Records drawn from a dataset:
■ ■ ■ ■ ■
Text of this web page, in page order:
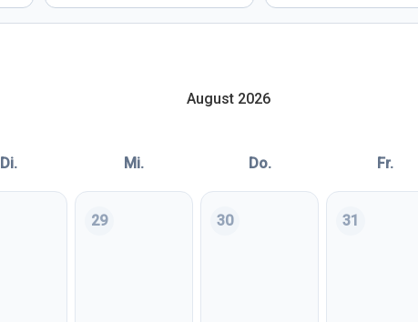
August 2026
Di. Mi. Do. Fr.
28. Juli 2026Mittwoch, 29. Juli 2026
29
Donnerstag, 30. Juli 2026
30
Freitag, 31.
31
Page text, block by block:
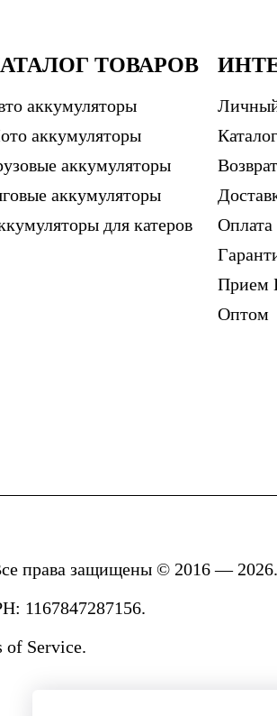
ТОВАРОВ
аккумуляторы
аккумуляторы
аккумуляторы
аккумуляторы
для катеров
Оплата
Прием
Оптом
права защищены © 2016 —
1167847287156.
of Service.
■ ■ ■ ■ ■
What is being asked: Print, word for word, every entry shown above; the pictures stay out.

Solution to this problem:
Text of this web page, in page order:
August 2026
Di. Mi. Do. Fr.
28. Juli 2026Mittwoch, 29. Juli 2026
29
Donnerstag, 30. Juli 2026
30
Freitag, 31.
31
Page text, block by block:
ТОВАРОВ
аккумуляторы
аккумуляторы
аккумуляторы
аккумуляторы
для катеров
Оплата
Прием
Оптом
права защищены © 2016 —
1167847287156.
of Service.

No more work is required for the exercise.